Planning routinely to use Army phase 1 trained personnel to provide additional support to UK resilience tasks such as flood response, or to backfill for others deployed on such tasks including responding to terrorist attacks, will increase the pool of trained and disciplined manpower available by around 3,000 to 5,000 regulars and 1,800 reserves.

To reflect this, the term “trained strength” will now include all armed forces personnel trained in the core function of their service. The Army will recognise the size of its additional available force by including personnel who have completed phase 1 training within the trained strength. This, however, will not change the manifesto commitment, confirmed in the SDSR, to a Regular Army of 82,000. This will result in the addition of around 1,800 reservists to the overall trained Army Reserve: we will now also increase the target for trained Army reserves to 32,000 by 2025.

This change does not affect the progress made in developing reserves phase 2 training. Each of the phase 2 training establishments will continue to deliver reserve focused phase 2 (and phase 3) training.

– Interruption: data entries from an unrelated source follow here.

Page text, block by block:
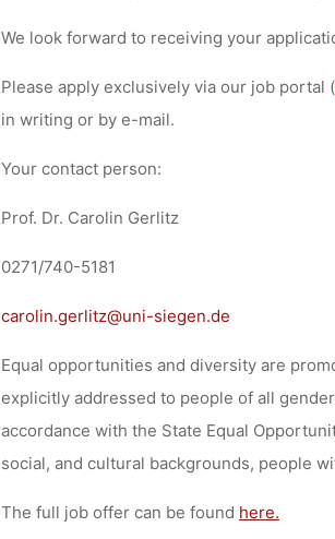
We look forward to receiving your
Please apply exclusively via our job portal (
in writing or by e-mail.
Your contact person:
Prof. Dr. Carolin Gerlitz
0271/740-5181
carolin.gerlitz@uni-siegen.de
Equal opportunities and diversity are
explicitly addressed to people of all
accordance with the State Equal
social, and cultural backgrounds, people
The full job offer can be found here.
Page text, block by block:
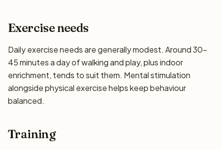
Exercise needs
Daily exercise needs are generally modest. Around 30–
45 minutes a day of walking and play, plus indoor
enrichment, tends to suit them. Mental stimulation
alongside physical exercise helps keep behaviour
balanced.
Training
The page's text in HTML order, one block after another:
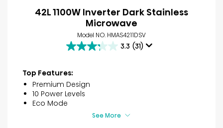
42L 1100W Inverter Dark Stainless
Microwave
Model NO. HMAS4211DSV
3.3 (31)
3.3
of
5
stars.
31
Top Features:
Premium Design
10 Power Levels
Eco Mode
See More
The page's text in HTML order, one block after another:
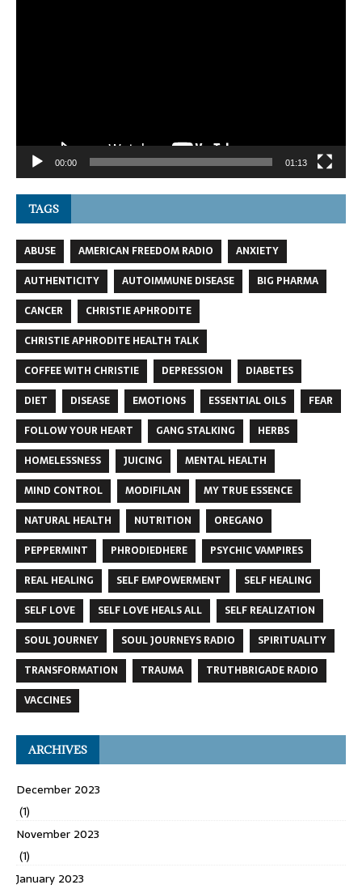
00:00 01:13
TAGS
ABUSE AMERICAN FREEDOM RADIO
ANXIETY
AUTHENTICITY
AUTOIMMUNE DISEASE
BIG PHARMA
CANCER
CHRISTIE APHRODITE
CHRISTIE APHRODITE HEALTH TALK
COFFEE WITH CHRISTIE
DEPRESSION
DIABETES
DIET
DISEASE EMOTIONS ESSENTIAL OILS
FEAR
FOLLOW YOUR HEART
GANG STALKING
HERBS
HOMELESSNESS
JUICING
MENTAL HEALTH
MIND CONTROL
MODIFILAN
MY TRUE ESSENCE
NATURAL HEALTH
NUTRITION
OREGANO
PEPPERMINT
PHRODIEDHERE
PSYCHIC VAMPIRES
REAL HEALING
SELF EMPOWERMENT
SELF HEALING
SELF LOVE
SELF LOVE HEALS ALL
SELF REALIZATION
SOUL JOURNEY
SOUL JOURNEYS RADIO
SPIRITUALITY
TRANSFORMATION
TRAUMA
TRUTHBRIGADE RADIO
VACCINES
ARCHIVES
December 2023
(1)
November 2023
(1)
January 2023
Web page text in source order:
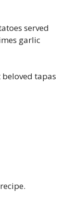
served
garlic
beloved tapas
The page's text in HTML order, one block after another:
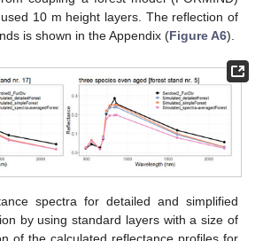
10 m height layers. The reflection of
is shown in the Appendix (Figure A6).
spectra for detailed and simplified
by using standard layers with a size of
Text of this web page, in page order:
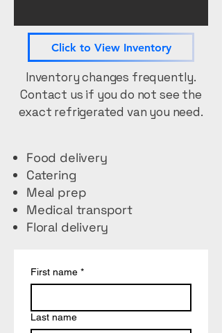
Click to View Inventory
Inventory changes frequently.
Contact us if you do not see the
exact refrigerated van you need.
Food delivery
Catering
Meal prep
Medical transport
Floral delivery
First name *
Last name
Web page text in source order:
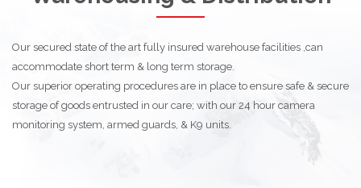
Our secured state of the art fully insured warehouse facilities ,can
accommodate short term & long term storage.
Our superior operating procedures are in place to ensure safe & secure
storage of goods entrusted in our care; with our 24 hour camera
monitoring system, armed guards, & K9 units.
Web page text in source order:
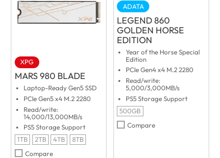
XPG
MARS 980 BLADE
Laptop-Ready Gen5 SSD
PCIe Gen5 x4 M.2 2280
Read/write:
14,000/13,000MB/s
PS5 Storage Support
1TB
2TB 4TB
8TB
Compare
ADATA
LEGEND 860
GOLDEN HORSE
EDITION
Year of the Horse Special
Edition
PCIe Gen4 x4 M.2 2280
Read/write:
5,000/3,000MB/s
PS5 Storage Support
500GB
Compare
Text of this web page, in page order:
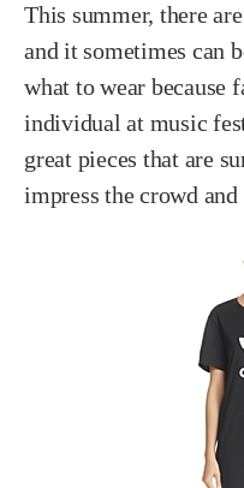
This summer, there
and it sometimes can
what to wear because
individual at music
great pieces that are
impress the crowd
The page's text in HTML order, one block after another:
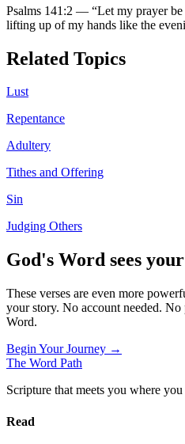
Psalms 141:2 — “Let my prayer
lifting up of my hands like the
Related Topics
Lust
Repentance
Adultery
Tithes and Offering
Sin
Judging Others
God's Word sees
These verses are even more
your story. No account needed.
Word.
Begin Your Journey →
The Word Path
Scripture that meets you where you
Read
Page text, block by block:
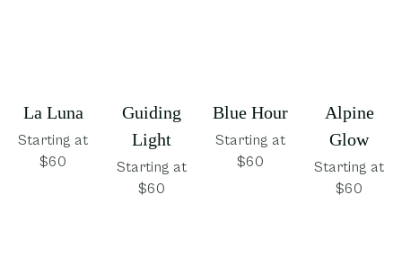
La Luna
Starting at
$60
Guiding
Light
Starting at
$60
Blue Hour
Starting at
$60
Alpine
Glow
Starting at
$60
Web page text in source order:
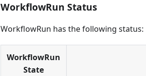
WorkflowRun Status
WorkflowRun has the following status:
WorkflowRun
State
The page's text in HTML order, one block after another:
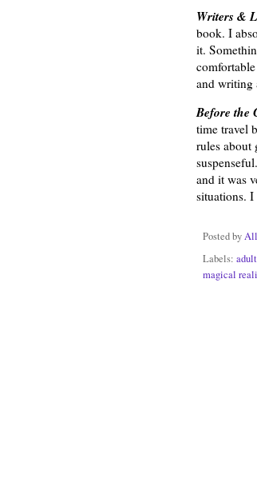
Writers &
book. I
it.
and writing
Before the
time travel
rules about
and it was
situations.
Posted by
Labels:
magical
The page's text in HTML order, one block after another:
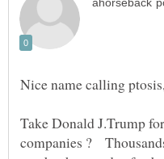
Take Donald J.Trump
companies ?
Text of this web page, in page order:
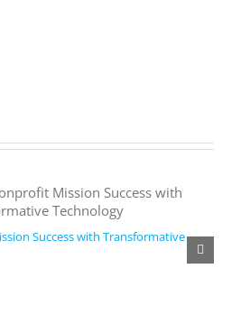
Success with Transformative
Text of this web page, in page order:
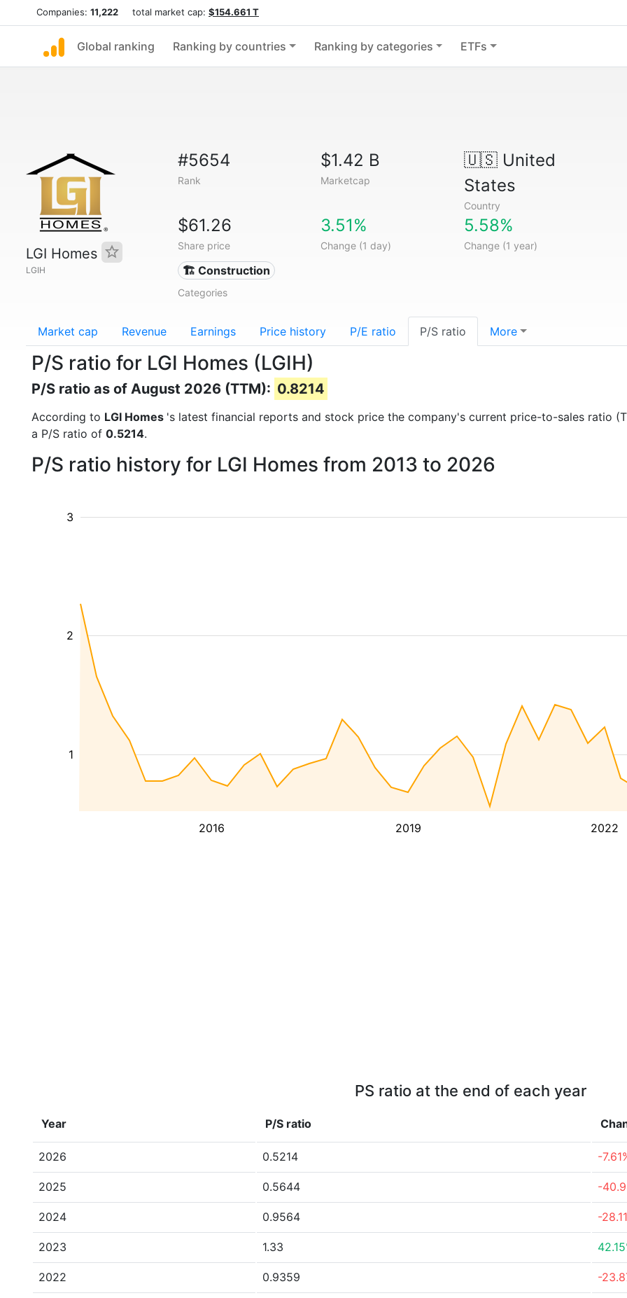
Companies: 11,222 total market cap: $154.661 T
Global ranking Ranking by countries Ranking by categories ETFs
LGI Homes
LGIH
#5654
Rank
$1.42 B
Marketcap
🇺🇸United
States
Country
$61.26
Share price
3.51%
Change (1 day)
5.58%
Change (1 year)
🏗 Construction
Categories
Market cap Revenue Earnings Price history P/E ratio P/S ratio More
P/S ratio for LGI Homes (LGIH)
P/S ratio as of August 2026 (TTM): 0.8214
According to LGI Homes 's latest financial reports and stock price the company's current price-to-sales ratio
a P/S ratio of 0.5214.
P/S ratio history for LGI Homes from 2013 to 2026
2016 2019 2022
1
2
3
PS ratio at the end of each year
Year P/S ratio
2026 0.5214 -
2025 0.5644 -
2024 0.9564 -
2023 1.33
2022 0.9359 -

Trained strength numbers for the Royal Navy and Royal Air Force remain unaffected, reflecting the requirement for their personnel to complete phase 2 to be able to fulfil the core function of their respective services. This would not preclude Royal Navy or Royal Air Force phase 1 trained personnel contributing in the support of a UK resilience task in extreme circumstances.

A public consultation will be launched in due course on the inclusion of the revised trained strength figures within the monthly service personnel statistics publication. The revised Future Reserves 2020 strength growth profiles for the Army Reserve will be published following this consultation.